The Ultimate Travel Guide to Winnipeg, Manitoba

The Forks

Stop by Manitoba’s number one tourist destination with unique winter and spring attractions. Like the Arctic Glacier park with on-land skating trails/rinks, crokicurl and warming huts designed by architects from around the globe. Inside The Forks, find a marketplace of delicious cuisine from across the globe, alongside a craft beer stand for sampling. If shopping is more your speed, find a collection of curated shops and maybe even grab a souvenir to bring home. Something like a locally crafted candle from Farmer’s Son Co. 

The Ultimate Travel Guide to Winnipeg, Manitoba

Thermëa by Nordik Spa-Nature

Embrace the changing of seasons at Thermëa, a haven that features world-class thermotherapy facilities inspired by the best Scandinavian traditions. For the ultimate rest and relaxation experience, hop between the four outdoor baths ranging in temperature to help circulate blood flow. Then breath deeply inside the aromatic sauna to stimulate the senses. Immersed in a natural environment, guests are encouraged to kick back in the numerous rest spaces both indoors and outdoors. To top off a full day, be sure to grab a healthy meal from the on-site restaurant to enjoy al fresco, alongside a crisp glass of wine. 

Qaumajuq, Inuit Art Centre

Recently unveiled in 2021, Qaumajuq is the world’s first purpose-built Inuit art centre. Inspired by the light and landscape of Canada’s great north, the domed structure is a masterpiece within itself. Built as an extension of the Winnipeg Art Gallery, visitors can immerse themselves in a full day of innovative works that weave together the story of the homeland of Canada. Currently running until the end of the year, exhibit INUA features the contemporary and early works of 90 Inuit artists. It is all housed within a 8,000 sq ft gallery, the largest space ever created dedicated solely to Inuit art and culture. 

Assiniboine Park Conservancy 

Just a quick drive from downtown Winnipeg will bring you up close and personal to animal species from across the globe at the Assiniboine Park Conservancy. Open all year round, the zoo is particularly known for its award-winning Journey to Churchill exhibit.
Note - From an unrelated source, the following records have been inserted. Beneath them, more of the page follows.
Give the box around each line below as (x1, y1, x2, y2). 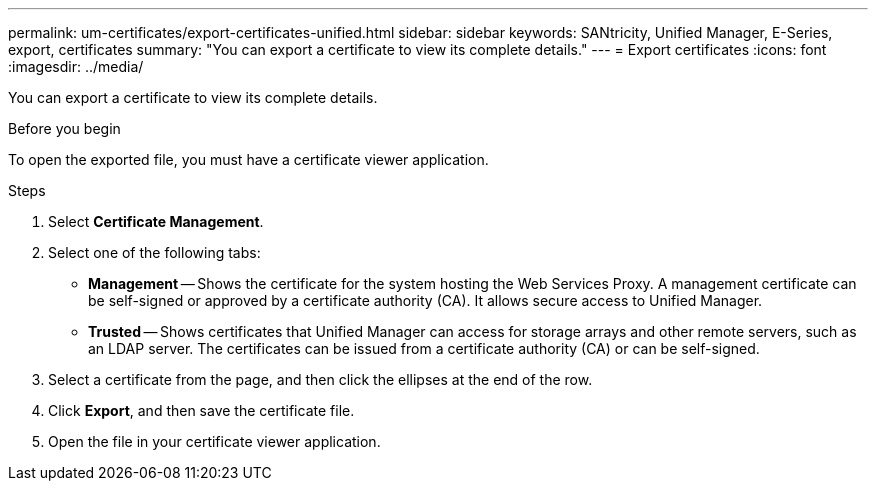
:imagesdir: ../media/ (8, 58, 144, 75)
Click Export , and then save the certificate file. (48, 402, 355, 419)
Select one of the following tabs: (48, 244, 261, 261)
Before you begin (8, 120, 121, 137)
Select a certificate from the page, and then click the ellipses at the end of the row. (48, 371, 593, 388)
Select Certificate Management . (48, 213, 264, 230)
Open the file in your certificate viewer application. (48, 433, 381, 450)
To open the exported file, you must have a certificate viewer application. (8, 151, 489, 168)

Home to muskoxen, polar bears, wolves, Arctic fox and other northern species, the conservancy offers the most comprehensive northern species exhibit of its kind in the world.

FortWhyte Alive

Snap on some hiking boots or snowshoes to explore over 660-acres of reclaimed urban green space at FortWhyte Alive. Seeped in conservation and sustainability, the park is dedicated to encouraging visitors of all ages to practice understanding of the natural world. With plenty of on-going events, you never know what you’ll learn during a visit. Plus, during the warmer months you can pop by the summer market to sample homegrown, organic fruits and veggies. 

Festival du Voyageur

While this is a seasonal activity, no Winnipeg guide would be complete without mentioning the famed winter festival. Embracing the cold, Manitobans celebrate the change of seasons every February with the Festival du Voyageur. Tucked away within Winnipeg’s French Quarter, Saint-Boniface, find some of Canada’s big name talent performing each and every night. Alongside, find good old Canadian fun––like ice sculpture contests, Caribou shots and heaping portions of poutine.